When you transcribe the entries, reproduce every character and exclude the images.

--- Provided material Enclosed Below ---

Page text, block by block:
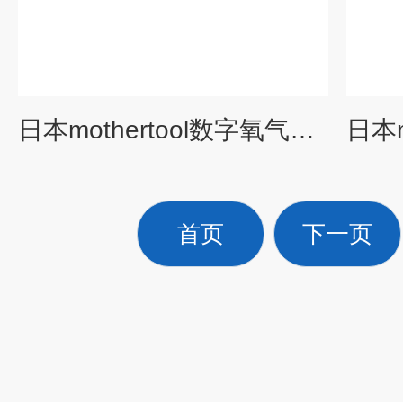
日本mothertool数字氧气分析仪PO2-250
首页 下一页
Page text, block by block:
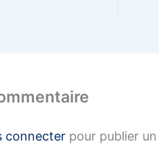
connecter pour publier
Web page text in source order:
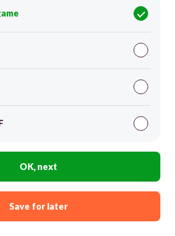
OK, next
Save for later
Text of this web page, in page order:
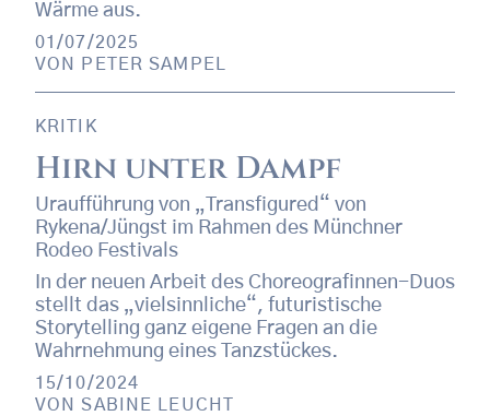
Wärme aus.
01/07/2025
VON
PETER SAMPEL
KRITIK
Hirn unter Dampf
Uraufführung von „Transfigured“ von
Rykena/Jüngst im Rahmen des Münchner
Rodeo Festivals
In der neuen Arbeit des Choreografinnen-Duos
stellt das „vielsinnliche“, futuristische
Storytelling ganz eigene Fragen an die
Wahrnehmung eines Tanzstückes.
15/10/2024
VON SABINE LEUCHT
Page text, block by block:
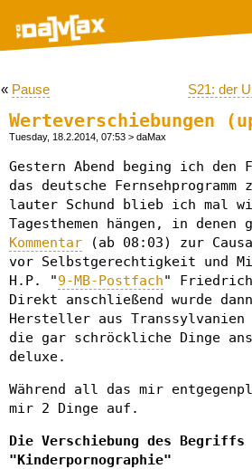
« Pause S21: der
Werteverschiebungen
Tuesday, 18.2.2014, 07:53 > daMax
Gestern Abend beging ich den
das deutsche Fernsehprogramm
lauter Schund blieb ich mal
Tagesthemen hängen, in denen
Kommentar (ab 08:03) zur
vor Selbstgerechtigkeit und
H.P. "9-MB-Postfach"
Direkt anschließend wurde
Hersteller aus
die gar schröckliche Dinge
deluxe.
Während all das mir
mir 2 Dinge auf.
Die Verschiebung des Begriffs
"Kinderpornographie"
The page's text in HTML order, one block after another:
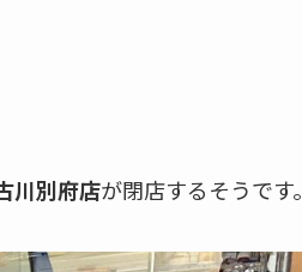
川別府店が閉店するそうです。
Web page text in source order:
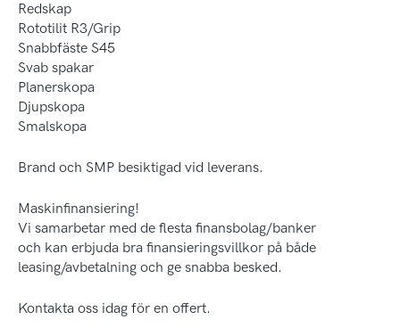
Redskap
Rototilit R3/Grip
Snabbfäste S45
Svab spakar
Planerskopa
Djupskopa
Smalskopa
Brand och SMP besiktigad vid leverans.
Maskinfinansiering!
Vi samarbetar med de flesta finansbolag/banker
och kan erbjuda bra finansieringsvillkor på både
leasing/avbetalning och ge snabba besked.
Kontakta oss idag för en offert.
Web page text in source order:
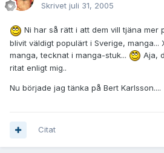
Skrivet juli 31, 2005
Ni har så rätt i att dem vill tjäna mer
blivit väldigt populärt i Sverige, manga...
manga, tecknat i manga-stuk...
Aja,
ritat enligt mig..
Nu började jag tänka på Bert Karlsson....
Citat
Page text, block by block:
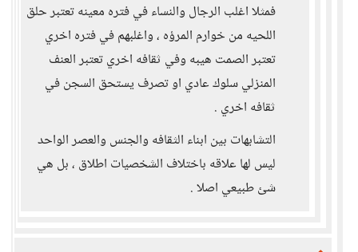
فمثلا اغلب الرجال والنساء في فتره معينه تعتبر حلق
اللحيه من خوارم المرؤه ، واغلبهم في فتره اخري
تعتبر الصمت هيبه وفي ثقافه اخري تعتبر العنف
المنزلي سلوك عادي او تصرف يستحق السجن في
ثقافه اخري .
التشابهات بين ابناء الثقافه والجنس والعصر الواحد
ليس لها علاقه باختلاف الشخصيات اطلاق ، بل هي
شئ طبيعي اصلا .
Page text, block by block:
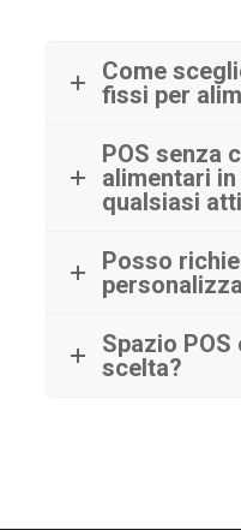
Come
fissi per
POS senza
alimentari
qualsiasi
Posso
Spazio
scelta?
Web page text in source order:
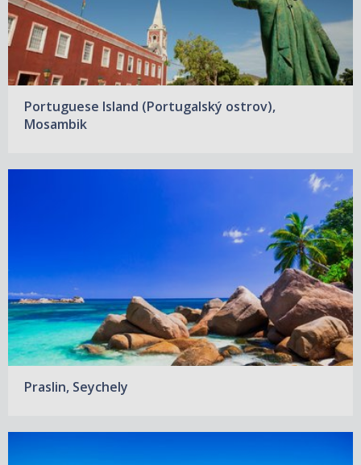
Portuguese Island (Portugalský ostrov),
Mosambik
Praslin, Seychely

--- End of Enclosed Provided material ---

#### Exercise result
Page text, block by block:
日本mothertool数字氧气分析仪PO2-250
首页 下一页
Page text, block by block:
connecter pour publier
Web page text in source order:
OK, next
Save for later
Text of this web page, in page order:
Wärme aus.
01/07/2025
VON
PETER SAMPEL
KRITIK
Hirn unter Dampf
Uraufführung von „Transfigured“ von
Rykena/Jüngst im Rahmen des Münchner
Rodeo Festivals
In der neuen Arbeit des Choreografinnen-Duos
stellt das „vielsinnliche“, futuristische
Storytelling ganz eigene Fragen an die
Wahrnehmung eines Tanzstückes.
15/10/2024
VON SABINE LEUCHT
Page text, block by block:
« Pause S21: der
Werteverschiebungen
Tuesday, 18.2.2014, 07:53 > daMax
Gestern Abend beging ich den
das deutsche Fernsehprogramm
lauter Schund blieb ich mal
Tagesthemen hängen, in denen
Kommentar (ab 08:03) zur
vor Selbstgerechtigkeit und
H.P. "9-MB-Postfach"
Direkt anschließend wurde
Hersteller aus
die gar schröckliche Dinge
deluxe.
Während all das mir
mir 2 Dinge auf.
Die Verschiebung des Begriffs
"Kinderpornographie"
The page's text in HTML order, one block after another:
川別府店が閉店するそうです。
Web page text in source order:
Redskap
Rototilit R3/Grip
Snabbfäste S45
Svab spakar
Planerskopa
Djupskopa
Smalskopa
Brand och SMP besiktigad vid leverans.
Maskinfinansiering!
Vi samarbetar med de flesta finansbolag/banker
och kan erbjuda bra finansieringsvillkor på både
leasing/avbetalning och ge snabba besked.
Kontakta oss idag för en offert.
Web page text in source order:
Skrivet juli 31, 2005
Ni har så rätt i att dem vill tjäna mer
blivit väldigt populärt i Sverige, manga...
manga, tecknat i manga-stuk...
Aja,
ritat enligt mig..
Nu började jag tänka på Bert Karlsson....
Citat
Page text, block by block:
فمثلا اغلب الرجال والنساء في فتره معينه تعتبر حلق
اللحيه من خوارم المرؤه ، واغلبهم في فتره اخري
تعتبر الصمت هيبه وفي ثقافه اخري تعتبر العنف
المنزلي سلوك عادي او تصرف يستحق السجن في
ثقافه اخري .
التشابهات بين ابناء الثقافه والجنس والعصر الواحد
ليس لها علاقه باختلاف الشخصيات اطلاق ، بل هي
شئ طبيعي اصلا .
Page text, block by block:
Come
fissi per
POS senza
alimentari
qualsiasi
Posso
Spazio
scelta?
Web page text in source order:
Portuguese Island (Portugalský ostrov),
Mosambik
Praslin, Seychely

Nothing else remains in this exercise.